Monte Carlo Simulation (MCS)
The Monte Carlo simulation (MCS), named after the Monegasque district Monte Carlo with its famous casino, is a simulation method for the modelling of random variables and their distribution functions with the aim to solve certain integrals, ordinary and partial differential equations etc. sufficiently exactly by stochastic modelling. Using the MCS, complex systems of equations of a stochastic or deterministic nature, which cannot be solved analytically or can only be solved with great effort, can be solved numerically (“playfully”) in a mathematical context. The “law of large numbers” forms the mathematical basis.
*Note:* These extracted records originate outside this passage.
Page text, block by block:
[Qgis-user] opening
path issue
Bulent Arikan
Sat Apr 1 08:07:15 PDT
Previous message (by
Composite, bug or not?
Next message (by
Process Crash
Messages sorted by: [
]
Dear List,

Today, Monte Carlo simulation is the only practicable method for calculating complex multidimensional systems of equations which cannot be solved analytically or which require a great deal of computational effort. Accordingly, the MCS is used not only in the physical field but also in game theory and mathematical economics, in the theory of message transmission and, last but not least, in operation and reliability theory for the analysis and consideration of
- Complex fault trees,
- Dependencies of states and state changes,
- Arbitrary distribution functions and time dependencies,
- Flexible maintenance and repair strategies and
- Dynamic influencing variables (“dynamic reliability theory”)
A current object of research is the so-called “dynamic reliability theory”. The complex equations of system transport theory used here to describe dynamic system changes can usually only be successfully evaluated using MCS. The Monte Carlo simulation enables you to model real conditions, such as stochastic dependencies, time dependencies, ageing processes and physical influencing variables, without restrictions.
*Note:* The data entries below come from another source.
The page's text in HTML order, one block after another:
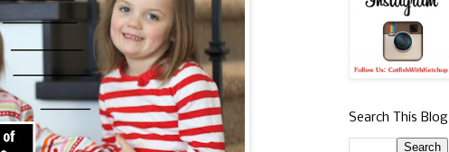
Search This Blog
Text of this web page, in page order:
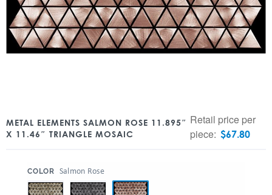
METAL ELEMENTS SALMON ROSE 11.895″
X 11.46″ TRIANGLE MOSAIC
Retail price per
piece: $67.80
COLOR Salmon Rose

In general, it can be said that MCS is gaining more and more importance in industry, since complex and expensive field tests can be replaced completely or partially by computer simulations. Among other things, this has the advantage that material and test costs for field and laboratory tests can be saved, the test conditions are identical and the results reproducible. In addition, the results can be easily compared and analyzed with those of other simulations.
The implementation of the Monte Carlo simulation is continuously improved by more powerful computer systems – even with very high simulation runs. In this respect, the results that can be achieved with Monte Carlo simulation are becoming more and more accurate.